Day 5 · Skills & Recipes

A skill is a reusable unit of intelligence. It packages domain knowledge, decision logic, and workflow steps into something an agent can execute reliably. Skills are how intelligence becomes tangible — how “make good decisions” turns into “handle this specific kind of work, well, every time.”

The recipe model

You do something manually. The agent watches. After seeing you do it two or three times, it recognizes the pattern and offers to automate it.

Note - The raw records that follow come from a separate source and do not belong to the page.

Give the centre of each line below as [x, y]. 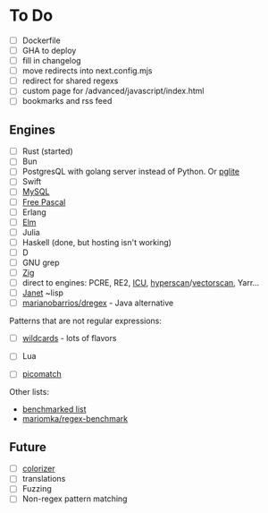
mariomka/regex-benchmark [75, 419]
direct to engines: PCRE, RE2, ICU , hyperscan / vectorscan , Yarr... [141, 282]
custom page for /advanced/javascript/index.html [113, 91]
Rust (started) [47, 151]
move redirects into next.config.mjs [87, 71]
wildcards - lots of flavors [69, 338]
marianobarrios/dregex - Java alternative [98, 303]
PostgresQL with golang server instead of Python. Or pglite [130, 172]

Do something twice, teach it once, never do it again.

The skill lifecycle

Discover — Notice the pattern. Every skill starts as a repeated action.
Package — Encode the intelligence: define the trigger, the inputs, the steps, the decision points, the output format. Capture not just what someone does but why.
Ship — Make it discoverable. The best skill is one the user doesn’t know exists until it appears exactly when they need it.
Iterate — Every execution is feedback. Skills should get better over time.

Design principles

Composable: Skills should combine. A “meeting prep” skill that uses “email summary” and “calendar context” is more powerful than three separate tools.
Context-aware: Good skills adapt — to the user’s style, the recipient, the time of day, the urgency.
Testable: Every skill should have clear inputs and expected outputs.
Transparent: Users should understand what a skill does before they run it.
Graceful: When a skill hits an edge case it can’t handle, it should stop and ask.

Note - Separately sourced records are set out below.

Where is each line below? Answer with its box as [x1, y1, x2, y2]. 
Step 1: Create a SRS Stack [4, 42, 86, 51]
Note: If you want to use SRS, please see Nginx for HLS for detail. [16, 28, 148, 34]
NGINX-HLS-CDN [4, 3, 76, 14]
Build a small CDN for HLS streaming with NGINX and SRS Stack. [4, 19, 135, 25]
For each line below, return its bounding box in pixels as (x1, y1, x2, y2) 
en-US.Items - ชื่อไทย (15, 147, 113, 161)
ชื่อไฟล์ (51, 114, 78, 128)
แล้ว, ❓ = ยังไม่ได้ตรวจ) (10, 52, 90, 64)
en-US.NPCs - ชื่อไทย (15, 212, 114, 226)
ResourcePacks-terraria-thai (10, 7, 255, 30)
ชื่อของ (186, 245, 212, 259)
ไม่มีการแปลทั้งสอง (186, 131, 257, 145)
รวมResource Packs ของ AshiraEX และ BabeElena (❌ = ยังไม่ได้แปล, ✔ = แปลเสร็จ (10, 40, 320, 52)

Day 6 · Evals & Measurement

Without measurement, every prompt change is a coin flip. Evals are the difference between engineering and guessing. They turn intelligence work from an art into a science — or at least a craft with feedback loops.

What to measure

Decision Quality: Did it choose right? Build golden sets: curated examples where you know what the right answer is, and score against them.
Task Completion: Did it finish the job? Track completion rate and identify where tasks stall.
Faithfulness: Did it stay true to the context? Did it hallucinate?
User Trust Signals: Did they accept it? Did the user send the draft as-is, edit it heavily, or throw it away?
Calibration: Does it know what it doesn’t know? When the agent says “I’m confident,” is it right?

The eval stack

Golden sets: Curated input/output pairs where you’ve defined what “good” looks like. Start small — 20-30 cases.
Regression suites: Before you change anything, run the suite. After, run it again.
A/B comparison: Same input, two different prompts. Which scores higher against your golden set?
Traces & decision logs: Record the full reasoning path. Without traces, debugging intelligence is archaeology.
Human-in-the-loop eval: User corrections are the highest-signal eval data. The diff between original and edited version tells you exactly where the agent got it wrong.

The measure of intelligence isn’t the complexity of the system prompt. It’s the quality of the decisions that come out the other end. Every prompt change, every workflow tweak, every new heuristic gets tested against one question: did the agent make a better decision?